Personal information
- Born: September 2, 1989 (age 36) Philadelphia, Pennsylvania, U.S.
- Listed height: 6 ft 8 in (2.03 m)
- Listed weight: 218 lb (99 kg)

Career information
- High school: Prep Charter (Philadelphia, Pennsylvania); APEX Academy (Pennsauken, New Jersey);
- College: Kansas (2008–2011)
- NBA draft: 2011: 1st round, 14th overall pick
- Drafted by: Houston Rockets
- Playing career: 2011–present

Career history
- 2011–2013: Houston Rockets
- 2012: →Rio Grande Valley Vipers
- 2013–2015: Phoenix Suns
- 2015–2017: Detroit Pistons
- 2017–2019: Boston Celtics
- 2019–2020: New York Knicks
- 2020–2023: Los Angeles Clippers
- 2023–2024: Philadelphia 76ers
- 2024: Cleveland Cavaliers

Career highlights
- Consensus second-team All-American (2011); Big 12 Player of the Year (2011); First-team All-Big 12 (2011); Big 12 All-Rookie Team (2009); No. 22 jersey retired by Kansas Jayhawks;
- Stats at NBA.com
- Stats at Basketball Reference

= Marcus Morris Sr. =

American basketball player (born 1989)

Marcus Thomas Morris Sr. (born September 2, 1989) is an American professional basketball player who last played for the Cleveland Cavaliers of the National Basketball Association (NBA).
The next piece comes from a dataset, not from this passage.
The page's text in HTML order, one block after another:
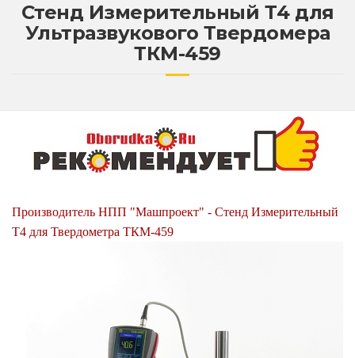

He played college basketball for the Kansas Jayhawks before being selected 14th overall by the Houston Rockets in the 2011 NBA draft.

==Early life==
Morris was born in Philadelphia, Pennsylvania, to Thomasine "Angel" Morris. He has four brothers, Donte, Blake, David and twin Markieff, who also plays in the NBA.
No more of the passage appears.